What is The Metamorphosis actually about?

Gregor Samsa, a traveling salesman supporting his family, wakes one morning transformed into a giant insect. Kafka spends almost no time on how or why. The real story is what happens next: Gregor's growing isolation, his family's shift from shock to resentment to relief, and the quiet horror of being a burden. It reads as a story about alienation, duty, and a body that no longer fits the life expected of it.

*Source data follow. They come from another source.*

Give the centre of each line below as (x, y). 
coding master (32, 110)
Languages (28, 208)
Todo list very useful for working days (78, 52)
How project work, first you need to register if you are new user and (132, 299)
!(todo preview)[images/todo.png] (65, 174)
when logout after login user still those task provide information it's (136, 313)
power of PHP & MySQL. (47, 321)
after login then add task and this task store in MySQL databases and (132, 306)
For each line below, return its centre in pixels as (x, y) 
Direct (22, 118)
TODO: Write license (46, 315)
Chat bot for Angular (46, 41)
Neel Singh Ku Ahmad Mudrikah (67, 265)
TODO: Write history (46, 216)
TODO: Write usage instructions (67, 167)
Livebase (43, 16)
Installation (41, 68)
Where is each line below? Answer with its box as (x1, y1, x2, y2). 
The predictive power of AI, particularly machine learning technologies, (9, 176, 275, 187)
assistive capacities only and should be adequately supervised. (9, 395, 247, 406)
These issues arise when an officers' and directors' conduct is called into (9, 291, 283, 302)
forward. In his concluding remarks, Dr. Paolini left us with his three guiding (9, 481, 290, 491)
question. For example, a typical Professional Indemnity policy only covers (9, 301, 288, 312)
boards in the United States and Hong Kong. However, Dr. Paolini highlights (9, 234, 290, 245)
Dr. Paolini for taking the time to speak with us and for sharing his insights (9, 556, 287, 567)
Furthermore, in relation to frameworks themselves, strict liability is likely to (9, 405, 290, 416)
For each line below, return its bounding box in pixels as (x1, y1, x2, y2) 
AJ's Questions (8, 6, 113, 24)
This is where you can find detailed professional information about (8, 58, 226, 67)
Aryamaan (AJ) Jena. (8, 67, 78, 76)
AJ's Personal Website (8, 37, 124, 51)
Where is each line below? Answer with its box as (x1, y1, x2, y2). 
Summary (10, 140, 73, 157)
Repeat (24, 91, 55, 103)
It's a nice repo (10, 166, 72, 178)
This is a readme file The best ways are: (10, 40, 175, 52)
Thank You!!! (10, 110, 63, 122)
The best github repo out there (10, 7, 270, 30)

How long is The Metamorphosis?

It's a novella, roughly 70 to 90 pages depending on the edition and translation. Most readers finish it in one or two sittings. That brevity is part of its power: the premise never gets explained or padded out. Of the books here, The Stranger and Notes from Underground are the closest in length; The Trial and The Unbearable Lightness of Being are full novels.

What should I read first by Kafka?

The Metamorphosis is the usual starting point, and a fine one. After it, The Trial is the obvious next step: longer, but the same nightmare logic of an ordinary man crushed by a system he cannot understand. His short stories (In the Penal Colony, A Hunger Artist, The Judgment) are also excellent entry points if you want more of the concentrated, parable-like Kafka in small doses.

Is The Metamorphosis existentialism or absurdism?

Kafka predates both labels and resists them, but the book gets claimed by both. It's most often read as absurdist: a meaningless, unexplained event the characters must simply live with. It also shares existentialism's concern with alienation and a life defined by obligation. On this list, The Stranger leans absurdist, while Notes from Underground and The Unbearable Lightness of Being lean existential.